** Data to use follows **

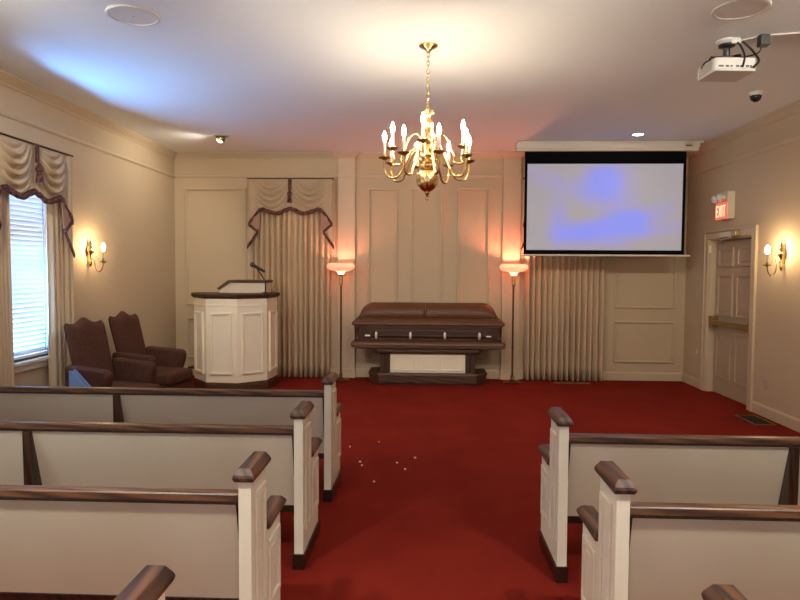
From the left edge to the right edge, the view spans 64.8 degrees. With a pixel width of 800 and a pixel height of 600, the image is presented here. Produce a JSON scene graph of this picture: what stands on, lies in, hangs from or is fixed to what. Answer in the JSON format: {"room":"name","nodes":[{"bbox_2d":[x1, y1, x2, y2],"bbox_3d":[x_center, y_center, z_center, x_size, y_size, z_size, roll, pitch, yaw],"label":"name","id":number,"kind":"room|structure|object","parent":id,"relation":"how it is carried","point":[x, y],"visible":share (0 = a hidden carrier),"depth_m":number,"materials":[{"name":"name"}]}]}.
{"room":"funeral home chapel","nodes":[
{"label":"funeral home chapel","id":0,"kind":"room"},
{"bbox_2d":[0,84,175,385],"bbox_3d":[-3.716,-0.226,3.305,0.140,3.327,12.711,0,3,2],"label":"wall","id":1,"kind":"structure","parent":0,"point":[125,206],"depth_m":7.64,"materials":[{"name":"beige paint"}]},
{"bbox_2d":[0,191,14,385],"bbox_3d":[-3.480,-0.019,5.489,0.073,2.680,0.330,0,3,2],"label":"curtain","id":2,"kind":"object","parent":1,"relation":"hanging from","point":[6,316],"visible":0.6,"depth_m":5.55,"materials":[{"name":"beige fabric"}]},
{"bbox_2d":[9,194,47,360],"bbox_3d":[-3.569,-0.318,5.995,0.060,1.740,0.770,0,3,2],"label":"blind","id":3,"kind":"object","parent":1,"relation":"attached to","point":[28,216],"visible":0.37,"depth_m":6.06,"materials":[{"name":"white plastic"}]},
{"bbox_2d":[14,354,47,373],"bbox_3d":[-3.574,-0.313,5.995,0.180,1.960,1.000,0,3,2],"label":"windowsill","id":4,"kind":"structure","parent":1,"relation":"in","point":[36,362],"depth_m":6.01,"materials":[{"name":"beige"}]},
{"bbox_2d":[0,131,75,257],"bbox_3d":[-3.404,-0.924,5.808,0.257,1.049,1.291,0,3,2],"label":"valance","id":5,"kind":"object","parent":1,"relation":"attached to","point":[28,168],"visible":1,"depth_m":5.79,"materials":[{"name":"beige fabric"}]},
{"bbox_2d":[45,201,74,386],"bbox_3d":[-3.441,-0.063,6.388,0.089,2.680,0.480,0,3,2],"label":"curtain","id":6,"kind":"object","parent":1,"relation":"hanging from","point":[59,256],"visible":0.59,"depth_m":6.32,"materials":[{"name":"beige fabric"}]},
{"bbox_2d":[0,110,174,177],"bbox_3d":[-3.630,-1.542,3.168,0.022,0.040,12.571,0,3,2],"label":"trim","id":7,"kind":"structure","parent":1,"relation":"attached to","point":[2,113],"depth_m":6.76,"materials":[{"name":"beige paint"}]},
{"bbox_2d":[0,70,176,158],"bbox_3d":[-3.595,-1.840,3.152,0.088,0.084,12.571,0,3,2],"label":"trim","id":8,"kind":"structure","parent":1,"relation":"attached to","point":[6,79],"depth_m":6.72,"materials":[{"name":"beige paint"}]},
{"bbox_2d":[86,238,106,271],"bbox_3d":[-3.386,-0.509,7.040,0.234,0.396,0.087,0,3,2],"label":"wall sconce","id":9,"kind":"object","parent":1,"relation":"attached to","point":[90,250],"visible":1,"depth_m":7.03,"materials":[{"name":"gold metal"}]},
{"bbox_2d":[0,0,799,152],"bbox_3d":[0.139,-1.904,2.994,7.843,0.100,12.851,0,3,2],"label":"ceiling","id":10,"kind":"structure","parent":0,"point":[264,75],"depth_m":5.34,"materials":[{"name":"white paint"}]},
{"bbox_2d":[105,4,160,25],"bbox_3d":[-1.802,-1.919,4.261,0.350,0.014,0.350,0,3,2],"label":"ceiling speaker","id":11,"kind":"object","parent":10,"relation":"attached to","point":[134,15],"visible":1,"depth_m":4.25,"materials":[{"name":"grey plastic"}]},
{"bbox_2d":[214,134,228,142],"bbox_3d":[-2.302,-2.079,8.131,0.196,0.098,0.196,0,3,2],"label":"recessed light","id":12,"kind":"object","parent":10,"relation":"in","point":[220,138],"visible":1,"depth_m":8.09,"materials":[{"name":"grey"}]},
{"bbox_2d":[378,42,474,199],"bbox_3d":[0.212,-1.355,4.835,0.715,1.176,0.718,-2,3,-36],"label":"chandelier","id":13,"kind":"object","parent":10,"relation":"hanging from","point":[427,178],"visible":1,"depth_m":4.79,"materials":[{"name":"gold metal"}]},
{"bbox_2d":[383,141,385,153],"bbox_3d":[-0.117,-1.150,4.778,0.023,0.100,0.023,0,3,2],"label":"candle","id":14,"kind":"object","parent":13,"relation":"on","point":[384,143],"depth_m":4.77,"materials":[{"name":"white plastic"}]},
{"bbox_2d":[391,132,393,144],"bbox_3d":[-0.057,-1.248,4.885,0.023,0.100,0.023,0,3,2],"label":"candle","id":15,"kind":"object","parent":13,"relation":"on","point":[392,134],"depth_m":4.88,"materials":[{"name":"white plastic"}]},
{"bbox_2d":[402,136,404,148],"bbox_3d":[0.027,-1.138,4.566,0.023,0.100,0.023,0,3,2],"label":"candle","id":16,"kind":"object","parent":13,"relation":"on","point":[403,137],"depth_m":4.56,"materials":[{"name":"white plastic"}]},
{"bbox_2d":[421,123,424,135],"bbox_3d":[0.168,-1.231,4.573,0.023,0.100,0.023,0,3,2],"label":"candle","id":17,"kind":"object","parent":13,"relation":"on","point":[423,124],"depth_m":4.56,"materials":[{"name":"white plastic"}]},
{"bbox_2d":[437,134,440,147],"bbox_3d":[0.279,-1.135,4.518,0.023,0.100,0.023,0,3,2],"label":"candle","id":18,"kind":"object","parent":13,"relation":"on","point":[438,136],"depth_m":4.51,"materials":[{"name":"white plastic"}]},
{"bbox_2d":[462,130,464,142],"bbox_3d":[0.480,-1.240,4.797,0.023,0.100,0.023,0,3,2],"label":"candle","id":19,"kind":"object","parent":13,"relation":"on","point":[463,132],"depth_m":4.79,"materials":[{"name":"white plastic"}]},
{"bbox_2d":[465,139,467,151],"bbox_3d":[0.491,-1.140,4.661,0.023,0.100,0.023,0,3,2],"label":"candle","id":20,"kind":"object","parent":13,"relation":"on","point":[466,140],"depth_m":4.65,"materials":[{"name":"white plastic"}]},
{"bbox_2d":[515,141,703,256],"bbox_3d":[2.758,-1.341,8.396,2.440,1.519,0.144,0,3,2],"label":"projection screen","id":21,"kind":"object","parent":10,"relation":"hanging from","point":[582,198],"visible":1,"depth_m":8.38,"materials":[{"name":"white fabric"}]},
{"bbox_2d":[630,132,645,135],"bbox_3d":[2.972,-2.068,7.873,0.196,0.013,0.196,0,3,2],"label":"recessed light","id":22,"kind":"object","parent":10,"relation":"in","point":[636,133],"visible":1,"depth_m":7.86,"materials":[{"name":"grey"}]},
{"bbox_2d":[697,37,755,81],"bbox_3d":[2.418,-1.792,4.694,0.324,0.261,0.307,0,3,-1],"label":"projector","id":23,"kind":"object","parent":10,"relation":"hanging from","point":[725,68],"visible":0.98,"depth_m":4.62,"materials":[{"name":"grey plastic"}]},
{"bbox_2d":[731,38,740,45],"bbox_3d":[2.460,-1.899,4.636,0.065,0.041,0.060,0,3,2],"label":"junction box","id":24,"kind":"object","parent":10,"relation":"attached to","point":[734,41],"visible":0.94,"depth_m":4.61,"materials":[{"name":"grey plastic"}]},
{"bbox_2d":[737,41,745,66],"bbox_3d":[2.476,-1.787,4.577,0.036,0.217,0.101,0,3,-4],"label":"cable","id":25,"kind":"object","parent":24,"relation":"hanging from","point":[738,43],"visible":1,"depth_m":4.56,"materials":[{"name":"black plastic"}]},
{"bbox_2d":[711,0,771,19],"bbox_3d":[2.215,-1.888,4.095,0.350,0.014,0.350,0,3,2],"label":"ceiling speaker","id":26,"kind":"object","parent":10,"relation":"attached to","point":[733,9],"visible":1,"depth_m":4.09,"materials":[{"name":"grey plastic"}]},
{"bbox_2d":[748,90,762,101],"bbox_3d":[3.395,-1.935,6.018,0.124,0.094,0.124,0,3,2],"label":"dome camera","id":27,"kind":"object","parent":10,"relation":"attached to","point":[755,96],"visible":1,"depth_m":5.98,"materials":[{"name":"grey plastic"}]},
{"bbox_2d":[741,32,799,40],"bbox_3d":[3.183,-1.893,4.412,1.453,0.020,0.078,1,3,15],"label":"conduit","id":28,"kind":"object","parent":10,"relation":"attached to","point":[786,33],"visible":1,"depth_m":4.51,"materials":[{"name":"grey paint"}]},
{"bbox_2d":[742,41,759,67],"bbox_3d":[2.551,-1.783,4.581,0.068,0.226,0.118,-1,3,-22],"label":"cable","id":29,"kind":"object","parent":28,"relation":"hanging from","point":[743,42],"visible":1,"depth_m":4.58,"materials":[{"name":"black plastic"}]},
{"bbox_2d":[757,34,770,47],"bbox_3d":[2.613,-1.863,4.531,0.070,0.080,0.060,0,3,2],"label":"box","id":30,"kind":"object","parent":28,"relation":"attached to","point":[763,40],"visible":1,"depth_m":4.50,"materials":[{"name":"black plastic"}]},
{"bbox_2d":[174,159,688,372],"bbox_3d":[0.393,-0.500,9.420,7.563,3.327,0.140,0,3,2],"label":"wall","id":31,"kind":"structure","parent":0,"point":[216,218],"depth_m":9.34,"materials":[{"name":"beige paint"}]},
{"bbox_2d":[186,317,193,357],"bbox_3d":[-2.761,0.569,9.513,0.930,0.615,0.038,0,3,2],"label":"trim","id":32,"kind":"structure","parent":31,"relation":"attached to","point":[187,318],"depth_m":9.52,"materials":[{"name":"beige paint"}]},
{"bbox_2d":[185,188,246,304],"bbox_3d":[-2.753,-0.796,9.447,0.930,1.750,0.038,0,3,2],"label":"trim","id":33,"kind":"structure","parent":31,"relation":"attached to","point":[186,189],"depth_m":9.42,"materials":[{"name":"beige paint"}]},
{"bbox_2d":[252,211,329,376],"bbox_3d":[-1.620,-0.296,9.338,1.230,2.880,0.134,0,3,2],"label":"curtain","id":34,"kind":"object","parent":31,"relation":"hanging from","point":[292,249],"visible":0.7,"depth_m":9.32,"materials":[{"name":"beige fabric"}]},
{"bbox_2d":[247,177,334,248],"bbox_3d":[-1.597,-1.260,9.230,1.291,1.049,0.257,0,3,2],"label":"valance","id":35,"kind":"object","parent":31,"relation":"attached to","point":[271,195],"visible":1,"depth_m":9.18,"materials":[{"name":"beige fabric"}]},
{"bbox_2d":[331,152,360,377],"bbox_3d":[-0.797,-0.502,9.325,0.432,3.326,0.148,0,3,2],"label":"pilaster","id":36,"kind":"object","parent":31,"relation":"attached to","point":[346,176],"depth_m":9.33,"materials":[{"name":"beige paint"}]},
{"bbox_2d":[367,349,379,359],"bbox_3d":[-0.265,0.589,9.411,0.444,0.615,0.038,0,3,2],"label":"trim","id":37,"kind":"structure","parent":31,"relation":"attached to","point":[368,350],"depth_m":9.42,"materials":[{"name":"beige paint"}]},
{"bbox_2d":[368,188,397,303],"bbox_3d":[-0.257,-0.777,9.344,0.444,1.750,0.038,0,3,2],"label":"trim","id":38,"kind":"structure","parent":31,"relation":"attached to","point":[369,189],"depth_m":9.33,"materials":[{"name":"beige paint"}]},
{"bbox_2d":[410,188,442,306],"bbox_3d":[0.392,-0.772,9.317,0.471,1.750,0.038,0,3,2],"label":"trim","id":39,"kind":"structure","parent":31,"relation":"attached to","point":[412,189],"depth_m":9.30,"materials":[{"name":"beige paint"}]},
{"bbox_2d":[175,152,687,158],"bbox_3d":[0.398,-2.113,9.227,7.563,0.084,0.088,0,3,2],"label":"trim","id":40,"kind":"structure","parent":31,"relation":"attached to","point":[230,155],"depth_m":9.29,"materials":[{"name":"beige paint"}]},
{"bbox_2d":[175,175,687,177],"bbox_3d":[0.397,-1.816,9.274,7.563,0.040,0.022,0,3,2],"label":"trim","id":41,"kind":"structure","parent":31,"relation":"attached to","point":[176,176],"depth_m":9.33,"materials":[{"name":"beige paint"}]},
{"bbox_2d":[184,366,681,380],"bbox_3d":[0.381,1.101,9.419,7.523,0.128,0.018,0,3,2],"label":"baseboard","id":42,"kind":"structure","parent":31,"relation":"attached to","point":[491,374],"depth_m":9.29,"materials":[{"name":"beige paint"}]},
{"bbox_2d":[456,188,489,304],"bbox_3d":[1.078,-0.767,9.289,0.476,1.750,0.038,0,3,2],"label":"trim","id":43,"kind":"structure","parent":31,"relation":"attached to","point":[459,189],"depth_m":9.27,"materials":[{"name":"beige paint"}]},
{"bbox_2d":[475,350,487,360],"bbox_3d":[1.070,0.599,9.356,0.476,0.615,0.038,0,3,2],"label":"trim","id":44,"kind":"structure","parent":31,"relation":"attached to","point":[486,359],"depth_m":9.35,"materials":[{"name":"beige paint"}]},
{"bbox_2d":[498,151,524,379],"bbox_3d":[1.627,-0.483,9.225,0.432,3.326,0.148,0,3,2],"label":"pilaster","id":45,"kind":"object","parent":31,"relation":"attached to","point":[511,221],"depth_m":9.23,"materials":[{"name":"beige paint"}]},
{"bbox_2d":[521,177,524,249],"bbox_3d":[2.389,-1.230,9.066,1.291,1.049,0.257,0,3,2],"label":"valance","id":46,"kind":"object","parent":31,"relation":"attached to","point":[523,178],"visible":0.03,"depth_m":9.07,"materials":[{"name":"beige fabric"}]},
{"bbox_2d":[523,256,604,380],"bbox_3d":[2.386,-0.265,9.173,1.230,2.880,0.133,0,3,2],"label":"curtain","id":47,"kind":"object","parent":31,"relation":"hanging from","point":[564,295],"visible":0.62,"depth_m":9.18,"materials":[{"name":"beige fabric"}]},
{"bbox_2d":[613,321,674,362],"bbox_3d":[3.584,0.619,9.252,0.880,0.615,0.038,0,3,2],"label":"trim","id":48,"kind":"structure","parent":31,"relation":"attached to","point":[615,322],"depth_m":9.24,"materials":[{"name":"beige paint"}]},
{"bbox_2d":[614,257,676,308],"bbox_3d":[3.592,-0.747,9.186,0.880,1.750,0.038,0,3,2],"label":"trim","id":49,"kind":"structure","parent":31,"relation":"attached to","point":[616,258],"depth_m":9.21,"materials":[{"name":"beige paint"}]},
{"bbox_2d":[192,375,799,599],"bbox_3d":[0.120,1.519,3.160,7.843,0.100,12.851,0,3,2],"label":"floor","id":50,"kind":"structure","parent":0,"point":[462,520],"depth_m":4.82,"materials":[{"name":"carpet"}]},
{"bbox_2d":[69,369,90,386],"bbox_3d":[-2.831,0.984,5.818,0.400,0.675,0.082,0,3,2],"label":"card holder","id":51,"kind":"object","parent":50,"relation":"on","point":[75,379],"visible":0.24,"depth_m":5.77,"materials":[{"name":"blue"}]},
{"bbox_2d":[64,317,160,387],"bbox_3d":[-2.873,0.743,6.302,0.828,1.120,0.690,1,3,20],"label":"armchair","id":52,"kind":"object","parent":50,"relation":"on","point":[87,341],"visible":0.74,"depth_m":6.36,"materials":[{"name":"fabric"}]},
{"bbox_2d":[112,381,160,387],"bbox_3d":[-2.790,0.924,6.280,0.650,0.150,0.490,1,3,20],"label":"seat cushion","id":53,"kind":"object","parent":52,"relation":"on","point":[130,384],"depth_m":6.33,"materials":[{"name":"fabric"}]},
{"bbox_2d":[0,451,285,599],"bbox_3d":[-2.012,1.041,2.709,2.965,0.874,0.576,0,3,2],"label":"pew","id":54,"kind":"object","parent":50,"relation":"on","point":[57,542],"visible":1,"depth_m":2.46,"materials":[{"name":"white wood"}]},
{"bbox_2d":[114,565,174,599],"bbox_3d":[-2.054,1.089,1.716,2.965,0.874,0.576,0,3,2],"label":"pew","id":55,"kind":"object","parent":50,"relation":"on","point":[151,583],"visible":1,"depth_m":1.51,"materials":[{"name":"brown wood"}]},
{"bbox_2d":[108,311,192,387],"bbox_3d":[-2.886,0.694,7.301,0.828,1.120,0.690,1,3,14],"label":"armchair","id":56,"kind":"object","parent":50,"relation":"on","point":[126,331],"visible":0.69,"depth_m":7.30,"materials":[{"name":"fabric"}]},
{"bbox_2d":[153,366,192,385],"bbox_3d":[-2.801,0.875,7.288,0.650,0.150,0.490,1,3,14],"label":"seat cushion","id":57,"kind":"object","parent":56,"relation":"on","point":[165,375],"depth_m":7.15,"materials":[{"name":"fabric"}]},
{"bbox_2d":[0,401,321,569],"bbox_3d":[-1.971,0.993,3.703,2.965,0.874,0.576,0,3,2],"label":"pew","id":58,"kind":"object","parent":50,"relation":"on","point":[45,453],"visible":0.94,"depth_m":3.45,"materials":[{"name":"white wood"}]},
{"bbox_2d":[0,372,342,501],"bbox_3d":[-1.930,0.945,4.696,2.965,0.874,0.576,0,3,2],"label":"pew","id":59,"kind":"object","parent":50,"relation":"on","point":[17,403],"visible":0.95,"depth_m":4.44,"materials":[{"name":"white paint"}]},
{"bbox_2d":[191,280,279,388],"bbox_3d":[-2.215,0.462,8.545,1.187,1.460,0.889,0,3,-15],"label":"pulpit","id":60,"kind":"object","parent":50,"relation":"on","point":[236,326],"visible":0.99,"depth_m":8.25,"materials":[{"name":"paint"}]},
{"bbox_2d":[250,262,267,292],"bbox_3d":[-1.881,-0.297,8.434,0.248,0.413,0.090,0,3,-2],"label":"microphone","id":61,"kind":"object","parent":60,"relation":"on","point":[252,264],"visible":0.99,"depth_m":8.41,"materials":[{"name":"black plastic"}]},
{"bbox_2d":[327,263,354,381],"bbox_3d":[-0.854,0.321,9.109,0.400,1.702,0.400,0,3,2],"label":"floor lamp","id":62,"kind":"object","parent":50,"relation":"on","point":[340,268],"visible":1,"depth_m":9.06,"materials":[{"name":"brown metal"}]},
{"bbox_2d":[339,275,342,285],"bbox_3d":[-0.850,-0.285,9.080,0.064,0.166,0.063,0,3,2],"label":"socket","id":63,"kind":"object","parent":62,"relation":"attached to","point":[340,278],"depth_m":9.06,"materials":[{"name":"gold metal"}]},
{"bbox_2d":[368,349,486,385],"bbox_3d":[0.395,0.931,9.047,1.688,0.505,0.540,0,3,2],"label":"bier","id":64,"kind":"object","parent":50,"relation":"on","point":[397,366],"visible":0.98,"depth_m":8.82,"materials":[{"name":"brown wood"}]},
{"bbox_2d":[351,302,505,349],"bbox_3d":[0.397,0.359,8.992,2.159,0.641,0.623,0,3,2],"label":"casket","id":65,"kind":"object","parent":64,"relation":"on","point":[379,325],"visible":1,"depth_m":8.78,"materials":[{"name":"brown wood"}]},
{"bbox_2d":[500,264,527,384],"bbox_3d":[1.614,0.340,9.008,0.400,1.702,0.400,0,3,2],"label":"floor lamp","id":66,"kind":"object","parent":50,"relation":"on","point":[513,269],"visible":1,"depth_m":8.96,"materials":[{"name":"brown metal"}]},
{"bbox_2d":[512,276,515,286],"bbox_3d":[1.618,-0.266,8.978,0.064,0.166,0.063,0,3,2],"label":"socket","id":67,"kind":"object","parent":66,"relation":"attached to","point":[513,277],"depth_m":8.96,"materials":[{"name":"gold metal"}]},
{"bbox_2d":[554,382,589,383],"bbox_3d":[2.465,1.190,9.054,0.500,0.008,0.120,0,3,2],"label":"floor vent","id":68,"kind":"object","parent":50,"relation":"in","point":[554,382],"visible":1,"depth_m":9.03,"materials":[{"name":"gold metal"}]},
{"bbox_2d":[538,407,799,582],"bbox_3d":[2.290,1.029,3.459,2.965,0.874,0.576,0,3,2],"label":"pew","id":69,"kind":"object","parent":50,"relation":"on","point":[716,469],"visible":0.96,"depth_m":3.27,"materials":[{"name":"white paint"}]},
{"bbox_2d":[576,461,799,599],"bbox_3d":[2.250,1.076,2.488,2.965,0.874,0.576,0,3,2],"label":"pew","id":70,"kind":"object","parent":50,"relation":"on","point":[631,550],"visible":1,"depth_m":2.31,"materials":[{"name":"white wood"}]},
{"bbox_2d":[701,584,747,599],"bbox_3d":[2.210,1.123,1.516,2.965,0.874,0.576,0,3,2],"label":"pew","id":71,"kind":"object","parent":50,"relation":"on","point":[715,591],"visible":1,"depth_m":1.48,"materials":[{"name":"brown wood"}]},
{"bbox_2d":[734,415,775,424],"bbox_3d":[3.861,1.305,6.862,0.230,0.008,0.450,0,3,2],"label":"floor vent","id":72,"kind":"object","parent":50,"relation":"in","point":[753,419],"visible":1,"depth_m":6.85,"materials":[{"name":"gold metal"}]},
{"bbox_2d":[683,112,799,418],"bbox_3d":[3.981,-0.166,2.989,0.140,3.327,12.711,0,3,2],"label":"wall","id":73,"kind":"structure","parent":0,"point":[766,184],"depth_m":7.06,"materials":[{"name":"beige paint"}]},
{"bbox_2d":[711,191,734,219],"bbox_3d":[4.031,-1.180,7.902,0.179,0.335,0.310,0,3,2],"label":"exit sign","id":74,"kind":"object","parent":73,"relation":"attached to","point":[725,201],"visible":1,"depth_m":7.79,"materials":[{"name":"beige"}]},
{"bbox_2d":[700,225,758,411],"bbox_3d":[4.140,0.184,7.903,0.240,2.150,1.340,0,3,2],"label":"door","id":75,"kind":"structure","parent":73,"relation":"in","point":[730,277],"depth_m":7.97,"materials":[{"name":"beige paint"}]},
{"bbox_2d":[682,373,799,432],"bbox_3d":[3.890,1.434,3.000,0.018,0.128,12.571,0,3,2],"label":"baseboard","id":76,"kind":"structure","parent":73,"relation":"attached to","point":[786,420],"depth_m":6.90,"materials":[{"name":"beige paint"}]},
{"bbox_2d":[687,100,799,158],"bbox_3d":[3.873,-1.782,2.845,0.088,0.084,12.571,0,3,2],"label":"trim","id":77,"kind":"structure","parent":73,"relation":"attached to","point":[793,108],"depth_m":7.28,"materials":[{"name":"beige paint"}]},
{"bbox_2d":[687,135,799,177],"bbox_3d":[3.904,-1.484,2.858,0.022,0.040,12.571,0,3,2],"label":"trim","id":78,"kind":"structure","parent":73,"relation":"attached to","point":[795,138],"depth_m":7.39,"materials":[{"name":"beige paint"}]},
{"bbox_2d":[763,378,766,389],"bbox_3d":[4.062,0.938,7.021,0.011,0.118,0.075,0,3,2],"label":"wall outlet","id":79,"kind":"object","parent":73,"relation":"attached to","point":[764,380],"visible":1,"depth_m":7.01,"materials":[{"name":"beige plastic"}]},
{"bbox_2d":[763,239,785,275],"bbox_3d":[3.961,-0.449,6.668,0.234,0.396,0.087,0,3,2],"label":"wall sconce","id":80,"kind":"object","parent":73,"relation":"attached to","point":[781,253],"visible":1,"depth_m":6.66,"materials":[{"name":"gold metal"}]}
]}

** End of Data to use **

Work item →
For each line of the entries that includes "home", show that line.

Problem solution →
{"room":"funeral home chapel","nodes":[
{"label":"funeral home chapel","id":0,"kind":"room"},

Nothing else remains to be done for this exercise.